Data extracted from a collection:
__________________________________________________

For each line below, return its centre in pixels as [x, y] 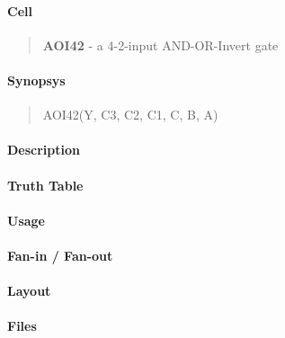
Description [44, 150]
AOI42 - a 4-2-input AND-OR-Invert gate [160, 44]
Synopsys [36, 80]
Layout [29, 291]
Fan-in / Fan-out [60, 255]
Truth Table [45, 185]
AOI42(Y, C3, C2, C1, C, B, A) [130, 115]
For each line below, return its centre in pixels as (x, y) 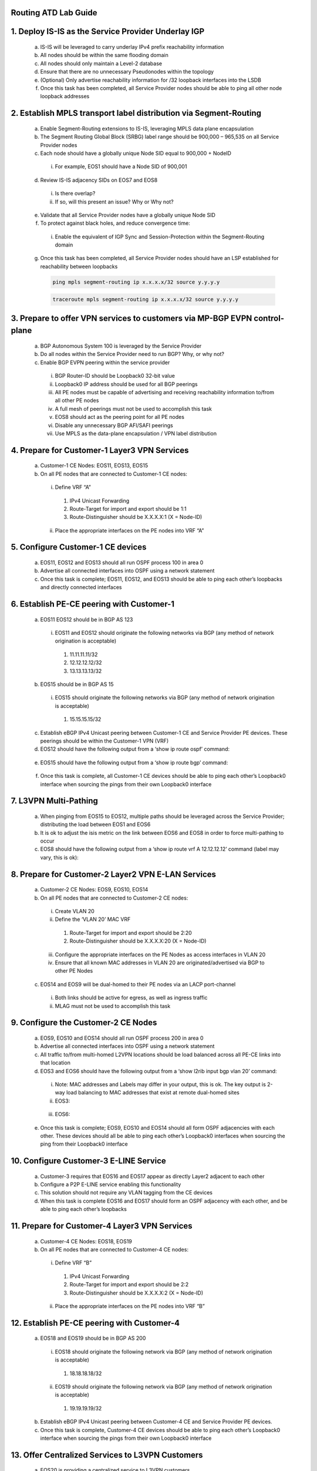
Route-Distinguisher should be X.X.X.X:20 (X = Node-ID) (138, 941)
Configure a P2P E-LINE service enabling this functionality (111, 1184)
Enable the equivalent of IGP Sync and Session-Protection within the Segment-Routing (159, 237)
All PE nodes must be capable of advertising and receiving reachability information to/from (164, 392)
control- (269, 318)
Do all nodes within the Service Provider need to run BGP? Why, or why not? (132, 354)
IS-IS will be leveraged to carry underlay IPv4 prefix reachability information (132, 47)
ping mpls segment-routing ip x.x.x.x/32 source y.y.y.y (136, 282)

__________________________________________________

» **Prompt**:
Nothing but an exact copy of the data, without pictures, should be returned.

» **Exercise result**:
For each line below, return its centre in pixels as [x, y] 
Description [44, 150]
AOI42 - a 4-2-input AND-OR-Invert gate [160, 44]
Synopsys [36, 80]
Layout [29, 291]
Fan-in / Fan-out [60, 255]
Truth Table [45, 185]
AOI42(Y, C3, C2, C1, C, B, A) [130, 115]
For each line below, return its centre in pixels as (x, y) 
Route-Distinguisher should be X.X.X.X:20 (X = Node-ID) (138, 941)
Configure a P2P E-LINE service enabling this functionality (111, 1184)
Enable the equivalent of IGP Sync and Session-Protection within the Segment-Routing (159, 237)
All PE nodes must be capable of advertising and receiving reachability information to/from (164, 392)
control- (269, 318)
Do all nodes within the Service Provider need to run BGP? Why, or why not? (132, 354)
IS-IS will be leveraged to carry underlay IPv4 prefix reachability information (132, 47)
ping mpls segment-routing ip x.x.x.x/32 source y.y.y.y (136, 282)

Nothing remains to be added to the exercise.